REQUIRED WORK:
Find the word "flood" in the data below and copy each line that holds it.

DATASET EXTRACT:
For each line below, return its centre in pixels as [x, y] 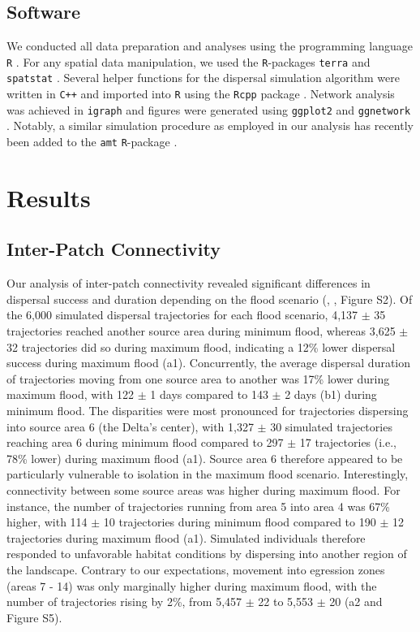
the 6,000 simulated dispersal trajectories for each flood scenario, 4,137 [182, 315]
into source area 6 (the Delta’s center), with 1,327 [130, 426]
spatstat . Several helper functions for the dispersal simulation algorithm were [203, 78]
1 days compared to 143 [209, 394]
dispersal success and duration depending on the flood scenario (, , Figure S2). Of [210, 299]
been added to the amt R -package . [92, 142]
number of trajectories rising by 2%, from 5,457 [124, 602]
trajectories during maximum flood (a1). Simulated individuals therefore [186, 537]
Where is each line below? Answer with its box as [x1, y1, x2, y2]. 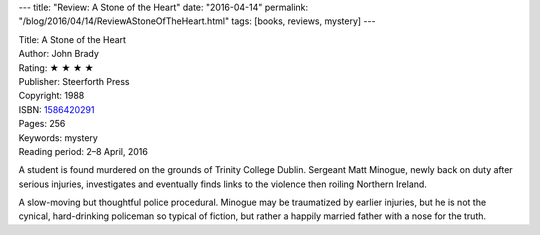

YOUR RESPONSE:
the 6,000 simulated dispersal trajectories for each flood scenario, 4,137 [182, 315]
dispersal success and duration depending on the flood scenario (, , Figure S2). Of [210, 299]
trajectories during maximum flood (a1). Simulated individuals therefore [186, 537]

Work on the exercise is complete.